▶ _Your task_: Every line of the data below should be written out word for word.

▶ _Records provided_:
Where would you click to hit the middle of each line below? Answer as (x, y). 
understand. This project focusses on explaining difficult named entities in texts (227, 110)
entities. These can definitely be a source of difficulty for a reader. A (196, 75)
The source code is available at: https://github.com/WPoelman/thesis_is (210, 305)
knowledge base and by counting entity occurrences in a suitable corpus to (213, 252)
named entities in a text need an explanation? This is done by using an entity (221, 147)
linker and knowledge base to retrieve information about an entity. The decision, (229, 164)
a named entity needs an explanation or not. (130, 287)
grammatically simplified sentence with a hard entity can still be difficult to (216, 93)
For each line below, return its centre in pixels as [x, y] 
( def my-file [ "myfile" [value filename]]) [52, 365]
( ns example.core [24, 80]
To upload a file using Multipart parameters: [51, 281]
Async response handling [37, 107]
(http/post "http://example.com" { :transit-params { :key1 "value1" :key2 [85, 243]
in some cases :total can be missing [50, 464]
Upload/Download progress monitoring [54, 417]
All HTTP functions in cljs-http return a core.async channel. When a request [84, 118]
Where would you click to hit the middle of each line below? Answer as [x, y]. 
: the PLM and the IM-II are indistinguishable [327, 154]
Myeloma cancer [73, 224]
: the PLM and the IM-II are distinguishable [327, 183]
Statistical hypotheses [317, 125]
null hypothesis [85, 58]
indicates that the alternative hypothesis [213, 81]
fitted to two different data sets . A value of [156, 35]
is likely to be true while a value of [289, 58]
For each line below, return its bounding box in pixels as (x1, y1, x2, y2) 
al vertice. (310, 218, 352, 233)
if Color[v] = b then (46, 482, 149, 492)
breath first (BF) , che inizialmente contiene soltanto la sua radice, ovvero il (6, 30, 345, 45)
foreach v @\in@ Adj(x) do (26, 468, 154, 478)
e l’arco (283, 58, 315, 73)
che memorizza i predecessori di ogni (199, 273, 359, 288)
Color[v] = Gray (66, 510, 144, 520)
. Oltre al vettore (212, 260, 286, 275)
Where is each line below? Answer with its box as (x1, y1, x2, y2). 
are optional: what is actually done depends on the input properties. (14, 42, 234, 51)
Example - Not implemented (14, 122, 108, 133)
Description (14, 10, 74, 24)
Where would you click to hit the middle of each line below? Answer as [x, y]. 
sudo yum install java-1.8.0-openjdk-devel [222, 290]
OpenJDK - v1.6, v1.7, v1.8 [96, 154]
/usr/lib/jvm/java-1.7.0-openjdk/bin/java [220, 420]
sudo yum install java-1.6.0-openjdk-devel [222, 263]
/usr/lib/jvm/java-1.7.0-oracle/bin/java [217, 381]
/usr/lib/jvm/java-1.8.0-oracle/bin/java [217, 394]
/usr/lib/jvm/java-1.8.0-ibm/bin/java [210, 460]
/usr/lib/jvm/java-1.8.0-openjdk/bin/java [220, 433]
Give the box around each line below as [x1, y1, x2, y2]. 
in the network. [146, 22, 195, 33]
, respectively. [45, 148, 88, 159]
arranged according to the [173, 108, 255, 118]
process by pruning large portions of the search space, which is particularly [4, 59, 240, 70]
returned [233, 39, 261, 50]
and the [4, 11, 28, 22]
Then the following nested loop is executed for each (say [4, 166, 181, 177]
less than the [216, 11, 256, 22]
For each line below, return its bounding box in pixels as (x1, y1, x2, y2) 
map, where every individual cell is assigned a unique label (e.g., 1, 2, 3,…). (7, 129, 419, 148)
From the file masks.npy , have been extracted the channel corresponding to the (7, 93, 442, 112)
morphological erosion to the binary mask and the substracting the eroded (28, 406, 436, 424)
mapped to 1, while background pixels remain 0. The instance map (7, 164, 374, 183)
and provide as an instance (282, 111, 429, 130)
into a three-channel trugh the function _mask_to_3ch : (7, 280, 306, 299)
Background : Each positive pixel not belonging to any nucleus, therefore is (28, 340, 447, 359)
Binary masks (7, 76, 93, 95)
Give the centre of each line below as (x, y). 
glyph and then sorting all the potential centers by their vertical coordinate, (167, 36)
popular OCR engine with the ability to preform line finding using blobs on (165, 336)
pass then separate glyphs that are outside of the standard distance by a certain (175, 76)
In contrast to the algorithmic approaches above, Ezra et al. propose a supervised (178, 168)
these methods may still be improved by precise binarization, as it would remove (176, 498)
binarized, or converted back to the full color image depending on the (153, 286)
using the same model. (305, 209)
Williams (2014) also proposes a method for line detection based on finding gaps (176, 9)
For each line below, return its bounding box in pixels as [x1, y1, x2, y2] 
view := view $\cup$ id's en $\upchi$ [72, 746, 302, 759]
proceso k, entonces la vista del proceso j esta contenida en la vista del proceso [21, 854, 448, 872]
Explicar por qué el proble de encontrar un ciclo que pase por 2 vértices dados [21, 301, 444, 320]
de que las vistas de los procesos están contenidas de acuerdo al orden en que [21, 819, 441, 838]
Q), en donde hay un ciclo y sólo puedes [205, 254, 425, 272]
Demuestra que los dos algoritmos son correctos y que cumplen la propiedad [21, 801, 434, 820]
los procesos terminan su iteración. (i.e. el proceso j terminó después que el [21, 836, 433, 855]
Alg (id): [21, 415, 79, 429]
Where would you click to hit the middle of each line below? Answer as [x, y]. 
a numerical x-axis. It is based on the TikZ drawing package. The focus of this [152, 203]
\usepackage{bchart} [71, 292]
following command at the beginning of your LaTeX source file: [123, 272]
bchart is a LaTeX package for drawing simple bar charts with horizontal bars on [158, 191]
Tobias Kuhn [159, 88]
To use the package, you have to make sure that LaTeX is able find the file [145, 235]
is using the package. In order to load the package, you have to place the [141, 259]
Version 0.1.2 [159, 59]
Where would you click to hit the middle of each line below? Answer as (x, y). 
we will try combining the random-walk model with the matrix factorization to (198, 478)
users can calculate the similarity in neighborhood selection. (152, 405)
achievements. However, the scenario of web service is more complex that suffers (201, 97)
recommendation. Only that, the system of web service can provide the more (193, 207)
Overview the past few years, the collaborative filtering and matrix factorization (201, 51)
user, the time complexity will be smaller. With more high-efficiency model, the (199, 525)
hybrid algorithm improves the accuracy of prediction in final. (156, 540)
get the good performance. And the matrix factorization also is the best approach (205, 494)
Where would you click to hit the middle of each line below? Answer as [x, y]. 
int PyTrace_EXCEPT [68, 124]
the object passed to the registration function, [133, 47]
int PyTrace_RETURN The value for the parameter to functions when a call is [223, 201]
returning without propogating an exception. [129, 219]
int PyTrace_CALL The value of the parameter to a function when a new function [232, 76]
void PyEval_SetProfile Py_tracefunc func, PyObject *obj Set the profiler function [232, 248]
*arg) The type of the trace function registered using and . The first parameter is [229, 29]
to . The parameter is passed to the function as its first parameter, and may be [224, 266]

▶ _Expected answer_:
Where would you click to hit the middle of each line below? Answer as (x, y). 
understand. This project focusses on explaining difficult named entities in texts (227, 110)
entities. These can definitely be a source of difficulty for a reader. A (196, 75)
The source code is available at: https://github.com/WPoelman/thesis_is (210, 305)
knowledge base and by counting entity occurrences in a suitable corpus to (213, 252)
named entities in a text need an explanation? This is done by using an entity (221, 147)
linker and knowledge base to retrieve information about an entity. The decision, (229, 164)
a named entity needs an explanation or not. (130, 287)
grammatically simplified sentence with a hard entity can still be difficult to (216, 93)
For each line below, return its centre in pixels as [x, y] 
( def my-file [ "myfile" [value filename]]) [52, 365]
( ns example.core [24, 80]
To upload a file using Multipart parameters: [51, 281]
Async response handling [37, 107]
(http/post "http://example.com" { :transit-params { :key1 "value1" :key2 [85, 243]
in some cases :total can be missing [50, 464]
Upload/Download progress monitoring [54, 417]
All HTTP functions in cljs-http return a core.async channel. When a request [84, 118]
Where would you click to hit the middle of each line below? Answer as [x, y]. 
: the PLM and the IM-II are indistinguishable [327, 154]
Myeloma cancer [73, 224]
: the PLM and the IM-II are distinguishable [327, 183]
Statistical hypotheses [317, 125]
null hypothesis [85, 58]
indicates that the alternative hypothesis [213, 81]
fitted to two different data sets . A value of [156, 35]
is likely to be true while a value of [289, 58]
For each line below, return its bounding box in pixels as (x1, y1, x2, y2) 
al vertice. (310, 218, 352, 233)
if Color[v] = b then (46, 482, 149, 492)
breath first (BF) , che inizialmente contiene soltanto la sua radice, ovvero il (6, 30, 345, 45)
foreach v @\in@ Adj(x) do (26, 468, 154, 478)
e l’arco (283, 58, 315, 73)
che memorizza i predecessori di ogni (199, 273, 359, 288)
Color[v] = Gray (66, 510, 144, 520)
. Oltre al vettore (212, 260, 286, 275)
Where is each line below? Answer with its box as (x1, y1, x2, y2). 
are optional: what is actually done depends on the input properties. (14, 42, 234, 51)
Example - Not implemented (14, 122, 108, 133)
Description (14, 10, 74, 24)
Where would you click to hit the middle of each line below? Answer as [x, y]. 
sudo yum install java-1.8.0-openjdk-devel [222, 290]
OpenJDK - v1.6, v1.7, v1.8 [96, 154]
/usr/lib/jvm/java-1.7.0-openjdk/bin/java [220, 420]
sudo yum install java-1.6.0-openjdk-devel [222, 263]
/usr/lib/jvm/java-1.7.0-oracle/bin/java [217, 381]
/usr/lib/jvm/java-1.8.0-oracle/bin/java [217, 394]
/usr/lib/jvm/java-1.8.0-ibm/bin/java [210, 460]
/usr/lib/jvm/java-1.8.0-openjdk/bin/java [220, 433]
Give the box around each line below as [x1, y1, x2, y2]. 
in the network. [146, 22, 195, 33]
, respectively. [45, 148, 88, 159]
arranged according to the [173, 108, 255, 118]
process by pruning large portions of the search space, which is particularly [4, 59, 240, 70]
returned [233, 39, 261, 50]
and the [4, 11, 28, 22]
Then the following nested loop is executed for each (say [4, 166, 181, 177]
less than the [216, 11, 256, 22]
For each line below, return its bounding box in pixels as (x1, y1, x2, y2) 
map, where every individual cell is assigned a unique label (e.g., 1, 2, 3,…). (7, 129, 419, 148)
From the file masks.npy , have been extracted the channel corresponding to the (7, 93, 442, 112)
morphological erosion to the binary mask and the substracting the eroded (28, 406, 436, 424)
mapped to 1, while background pixels remain 0. The instance map (7, 164, 374, 183)
and provide as an instance (282, 111, 429, 130)
into a three-channel trugh the function _mask_to_3ch : (7, 280, 306, 299)
Background : Each positive pixel not belonging to any nucleus, therefore is (28, 340, 447, 359)
Binary masks (7, 76, 93, 95)
Give the centre of each line below as (x, y). 
glyph and then sorting all the potential centers by their vertical coordinate, (167, 36)
popular OCR engine with the ability to preform line finding using blobs on (165, 336)
pass then separate glyphs that are outside of the standard distance by a certain (175, 76)
In contrast to the algorithmic approaches above, Ezra et al. propose a supervised (178, 168)
these methods may still be improved by precise binarization, as it would remove (176, 498)
binarized, or converted back to the full color image depending on the (153, 286)
using the same model. (305, 209)
Williams (2014) also proposes a method for line detection based on finding gaps (176, 9)
For each line below, return its bounding box in pixels as [x1, y1, x2, y2] 
view := view $\cup$ id's en $\upchi$ [72, 746, 302, 759]
proceso k, entonces la vista del proceso j esta contenida en la vista del proceso [21, 854, 448, 872]
Explicar por qué el proble de encontrar un ciclo que pase por 2 vértices dados [21, 301, 444, 320]
de que las vistas de los procesos están contenidas de acuerdo al orden en que [21, 819, 441, 838]
Q), en donde hay un ciclo y sólo puedes [205, 254, 425, 272]
Demuestra que los dos algoritmos son correctos y que cumplen la propiedad [21, 801, 434, 820]
los procesos terminan su iteración. (i.e. el proceso j terminó después que el [21, 836, 433, 855]
Alg (id): [21, 415, 79, 429]
Where would you click to hit the middle of each line below? Answer as [x, y]. 
a numerical x-axis. It is based on the TikZ drawing package. The focus of this [152, 203]
\usepackage{bchart} [71, 292]
following command at the beginning of your LaTeX source file: [123, 272]
bchart is a LaTeX package for drawing simple bar charts with horizontal bars on [158, 191]
Tobias Kuhn [159, 88]
To use the package, you have to make sure that LaTeX is able find the file [145, 235]
is using the package. In order to load the package, you have to place the [141, 259]
Version 0.1.2 [159, 59]
Where would you click to hit the middle of each line below? Answer as (x, y). 
we will try combining the random-walk model with the matrix factorization to (198, 478)
users can calculate the similarity in neighborhood selection. (152, 405)
achievements. However, the scenario of web service is more complex that suffers (201, 97)
recommendation. Only that, the system of web service can provide the more (193, 207)
Overview the past few years, the collaborative filtering and matrix factorization (201, 51)
user, the time complexity will be smaller. With more high-efficiency model, the (199, 525)
hybrid algorithm improves the accuracy of prediction in final. (156, 540)
get the good performance. And the matrix factorization also is the best approach (205, 494)
Where would you click to hit the middle of each line below? Answer as [x, y]. 
int PyTrace_EXCEPT [68, 124]
the object passed to the registration function, [133, 47]
int PyTrace_RETURN The value for the parameter to functions when a call is [223, 201]
returning without propogating an exception. [129, 219]
int PyTrace_CALL The value of the parameter to a function when a new function [232, 76]
void PyEval_SetProfile Py_tracefunc func, PyObject *obj Set the profiler function [232, 248]
*arg) The type of the trace function registered using and . The first parameter is [229, 29]
to . The parameter is passed to the function as its first parameter, and may be [224, 266]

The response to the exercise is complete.